Feasibility Check: At each iteration, the agent solves a lightweight linear feasibility problem over a sliding window of $\eta$ iterations. The constraints are derived from the condition that the optimal solution must lie within specific half-spaces defined by the gradients and the current stepsize.
$(\nabla f_i(z_{i,k}))^T (x - z_{i,k}) \leq -\frac{1}{\bar{\gamma}} \beta_{i,k} \|\nabla f_i(z_{i,k})\|^2$
Update Rule: If the system of inequalities becomes infeasible, it implies the current level estimate $\bar{f}_{i,k}$ is too low (an underestimate).
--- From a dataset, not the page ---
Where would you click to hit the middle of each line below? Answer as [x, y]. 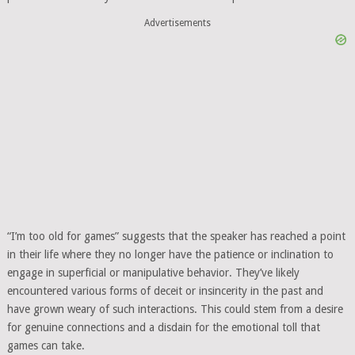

The agent updates the level value using a convex combination of the previous estimate and the minimum observed function value in the window:
$\bar{f}'_i = \frac{\gamma}{\bar{\gamma}} \bar{f}_{i,k} + \left(1 - \frac{\gamma}{\bar{\gamma}}\right) \min_{k \in \text{window}} f_i(z_{i,k})$
This ensures the estimate monotonically tightens toward the true $f_i(x^*)$ .

C. Decaying Mechanism

To guarantee exact convergence to the optimum (rather than a neighborhood), the algorithm incorporates a decaying factor $c_k$ (where $c_k = \sqrt{k+1}$ ) into the stepsize:
$\alpha_{i,k} = \frac{1}{c_k} \min \left\{ \max \left\{ \beta_{i,k}, \frac{c_0 \alpha_0}{2} \right\}, c_{k-1} \alpha_{i,k-1} \right\}$
This allows the stepsize to adapt aggressively initially but decay slowly enough to ensure convergence.

3. Key Contributions

Algorithmic Innovation: The first distributed Polyak stepsize algorithm that operates without prior knowledge of the global optimal value. It replaces the need for global information with a distributed, online level-value adjustment via linear feasibility checks.
Theoretical Guarantees:
- Consensus: Proved that agents reach consensus ( $\lim_{k\to\infty} \|x_{i,k} - x_{j,k}\| = 0$ ).
- Convergence: Proved that the level-value estimates $\bar{f}_{i,k}$ asymptotically converge to $f_i(x^*)$ , not just local minima.
- Rate: Established a sublinear convergence rate of $O\left(\frac{1}{\sqrt{nT}}\right)$ for the objective optimality gap, where $n$ is the number of agents and $T$ is the number of iterations.
Linear Speedup: The $O(1/\sqrt{nT})$ rate implies linear speedup with respect to the number of agents. As $n$ increases, the total communication rounds required to reach a specific accuracy decrease proportionally.

4. Results

Numerical Experiments: The algorithm was tested on a distributed quadratic optimization problem with $N=4$ $N = 4$ agents.
- Convergence: DPS-LA demonstrated significantly faster convergence compared to standard DGD with diminishing stepsizes. It reached near-zero residual error within 50 iterations, whereas DGD was still slowly decreasing after 300 iterations.
- Level-Value Tracking: The estimated level values $\bar{f}_{i,k}$ rapidly converged to the true optimal values $f_i(x^*)$ .
- Scalability: Experiments varying the number of agents (3, 4, 5) confirmed that increasing the network size improved the convergence rate, validating the theoretical linear speedup.
Stability: The algorithm successfully avoided the divergence observed when naively applying Polyak stepsizes to DGD.

5. Significance

Bridging the Gap: This work successfully bridges the gap between the theoretical efficiency of Polyak stepsizes and the practical constraints of distributed systems where global information is unavailable.
Parameter-Free Adaptability: It eliminates the need for manual tuning of stepsize parameters or knowledge of Lipschitz constants, making the algorithm more robust and easier to deploy in real-world scenarios (e.g., smart grids, federated learning).
Computational Efficiency: The level-value adjustment requires solving only simple linear feasibility problems, making it computationally lightweight compared to other distributed optimization methods that might require complex consensus tracking or dual variables.
Theoretical Milestone: It provides the first theoretical guarantee for a distributed Polyak stepsize algorithm achieving linear speedup without prior knowledge of the optimal value.